Multi-Window Burn-Rate Alerts: A Deep Dive

Multi-window burn-rate is the modern SLO alert. Mastering the math takes one afternoon and pays back forever.

The single-window failure

Single-window burn-rate alerts fire on any short blip. The math conflates "1 minute of badness" with "real budget consumption"; the result is flapping pages and on-call attrition.

One window, one bad minute. A traffic spike or a stale cache eviction trips the alert; on-call responds; nothing is wrong.
Threshold sensitivity. Lower the threshold and you miss real burns; raise it and the budget is gone before you alert.
The flapping cost. Each false page costs trust; engineers stop responding promptly; real incidents get missed.
The fix. Multi-window: require both a long and a short window to cross threshold; eliminates blips, preserves urgency.

Multi-window confirmation

The multi-window pattern uses two confirmation windows of different lengths. Both must agree before the alert fires; this is the structural fix to the single-window problem.

Long window. Confirms "real, sustained budget burn"; e.g. 1h or 6h depending on the burn-rate threshold.
Short window. Confirms "happening right now, not historical"; e.g. 5m or 30m; prevents stale alerts.
Both must agree. Either alone could be transient or stale; the AND gate is the noise filter.
The result. Pages fire only when budget is genuinely burning fast and the burn is current; on-call trust is preserved.

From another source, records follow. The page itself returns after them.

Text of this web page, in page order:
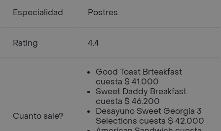
Especialidad Postres
Rating 4.4
Cuanto sale?
Good Toast Brteakfast
cuesta $ 41.000
Sweet Daddy Breakfast
cuesta $ 46.200
Desayuno Sweet Georgia 3
Selections cuesta $ 42.000
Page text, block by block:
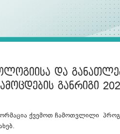
ᲓᲐ
ᲒᲐᲜᲠᲘᲒᲘ
ქვემოთ ჩამოთვლილი
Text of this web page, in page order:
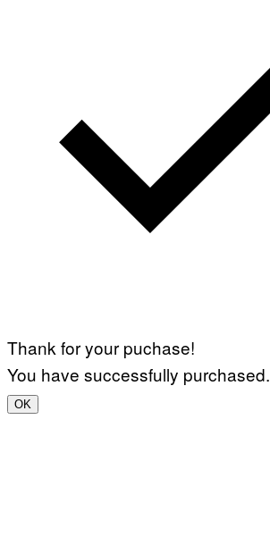
Thank for your puchase!
You have successfully purchased.
OK
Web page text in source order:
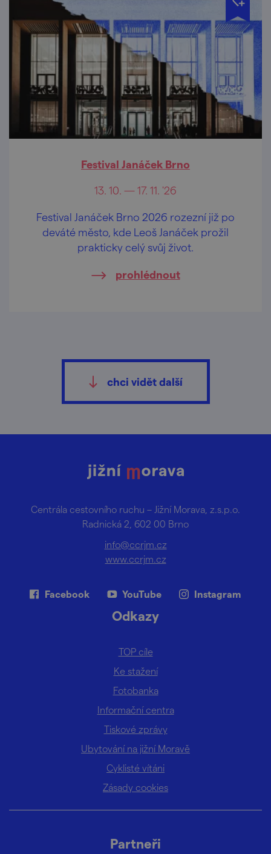
Festival Janáček Brno
13. 10. — 17. 11. '26
Festival Janáček Brno 2026 rozezní již po
deváté město, kde Leoš Janáček prožil
prakticky celý svůj život.
prohlédnout
chci vidět další
Centrála cestovního ruchu – Jižní Morava, z.s.p.o.
Radnická 2, 602 00 Brno
info@ccrjm.cz
www.ccrjm.cz
Facebook YouTube Instagram
Odkazy
TOP cíle
Ke stažení
Fotobanka
Informační centra
Tiskové zprávy
Ubytování na jižní Moravě
Cyklisté vítáni
Zásady cookies
Partneři
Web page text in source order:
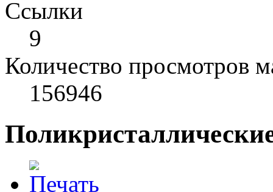
Cсылки
9
Количество просмотров
156946
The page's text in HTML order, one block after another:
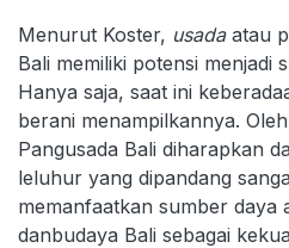
Menurut Koster, usadaatau
Bali memiliki potensi menjadi
Hanya saja, saat ini
berani menampilkannya.
Pangusada Bali diharapkan
leluhur yang dipandang
memanfaatkan sumber daya
danbudaya Bali sebagai
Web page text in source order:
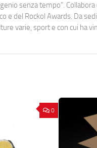
senza tempo". Collabora
e del Rockol Awards. Da
varie, sport e con cui ha
0
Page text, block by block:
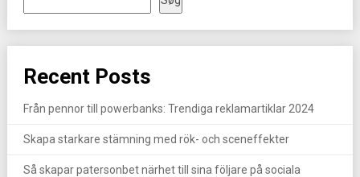
Recent Posts
Från pennor till powerbanks: Trendiga reklamartiklar 2024
Skapa starkare stämning med rök- och sceneffekter
Så skapar patersonbet närhet till sina följare på sociala
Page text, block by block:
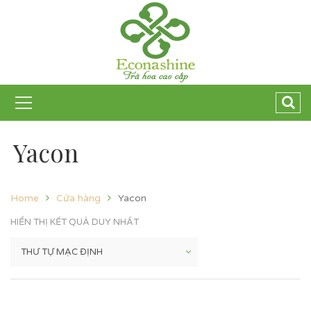
Yacon
Home Cửa hàng Yacon
HIỂN THỊ KẾT QUẢ DUY NHẤT
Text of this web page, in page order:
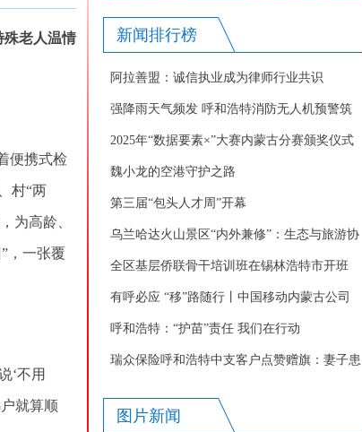
老人温情
便携式检
村“两
为高龄、
，一张覆
‘不用
就算顺
新闻排行榜
阿拉善盟：诚信执业成为律师行业共识
强降雨天气频发 呼和浩特消防无人机预警筑
牢防线
2025年“数据要素×”大赛内蒙古分赛颁奖仪式
在呼举行
魏小龙的空港守护之路
第三届“包头人才周”开幕
乌兰哈达火山景区“内外兼修”：生态与旅游协
同发展
全区基层侨联骨干培训班在锡林浩特市开班
有呼必应 “移”路随行丨中国移动内蒙古公司
5G-A护航科尔沁草原文化魅力绽放
呼和浩特：“护苗”责任 我们在行动
瑞众保险呼和浩特中支客户点赞赠旗：妻子患
图片新闻
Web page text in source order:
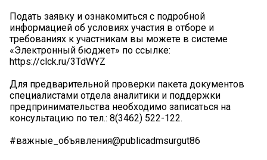
Подать заявку и ознакомиться с подробной
информацией об условиях участия в отборе и
требованиях к участникам вы можете в системе
«Электронный бюджет» по ссылке:
https://clck.ru/3TdWYZ
Для предварительной проверки пакета документов
специалистами отдела аналитики и поддержки
предпринимательства необходимо записаться на
консультацию по тел.: 8(3462) 522-122.
#важные_объявления@publicadmsurgut86
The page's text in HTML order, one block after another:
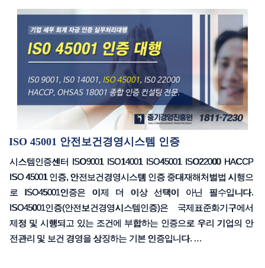
ISO 45001 안전보건경영시스템 인증
시스템인증센터 ISO9001 ISO14001 ISO45001 ISO22000 HACCP
ISO 45001 인증, 안전보건경영시스템 인증 중대재해처벌법 시행으
로 ISO45001인증은 이제 더 이상 선택이 아닌 필수입니다.
ISO45001인증(안전보건경영시스템인증)은 국제표준화기구에서
제정 및 시행되고 있는 조건에 부합하는 인증으로 우리 기업의 안
전관리 및 보건 경영을 상징하는 기본 인증입니다. …

Threshold + window-pair math

The burn-rate threshold and window pair determine how aggressive the alert is. The SRE workbook canonical pairs are 14.4/1h and 6/6h; the math behind them is worth understanding.

14.4 burn rate over 1h. Consumes 2% of a monthly budget; alert quickly enough to act before budget exhausts.
6 burn rate over 6h. Consumes 5% of a monthly budget; the slower-burn signal that catches gradual degradation.
Why these thresholds. Match SLO review cadence; an alert at these rates leaves time to investigate and remediate.
The pair, not the threshold. Each pair has a long and short window; both must trip; this is the multi-window contract.

PromQL rule template

The Prometheus rule template ships in roughly 12 lines per SLO. Each SLO needs its own pair; do not generalise the rule globally because thresholds depend on the SLO target.

Recording rules first. Pre-compute error rate over each window; cheap to query repeatedly; the alert evaluates fast.
Alert expression. The AND of two conditions: long-window burn rate above threshold AND short-window burn rate above threshold.
Per-SLO instantiation. Threshold depends on SLO target (99.9% vs 99.95%); copy the template, swap the target.
Test before shipping. Replay historical data; verify the rule fires when expected and stays silent when not.

Antipatterns

Single-window forever. Flapping alerts.
Burn rate without an SLO. The math has no anchor.
One pair for all SLOs. Precision lost.

What to do this week

Three moves. (1) Apply the pattern to your most-impactful service. (2) Measure adherence for 30 days. (3) Rewrite the policy or the SLO if the gap is durable.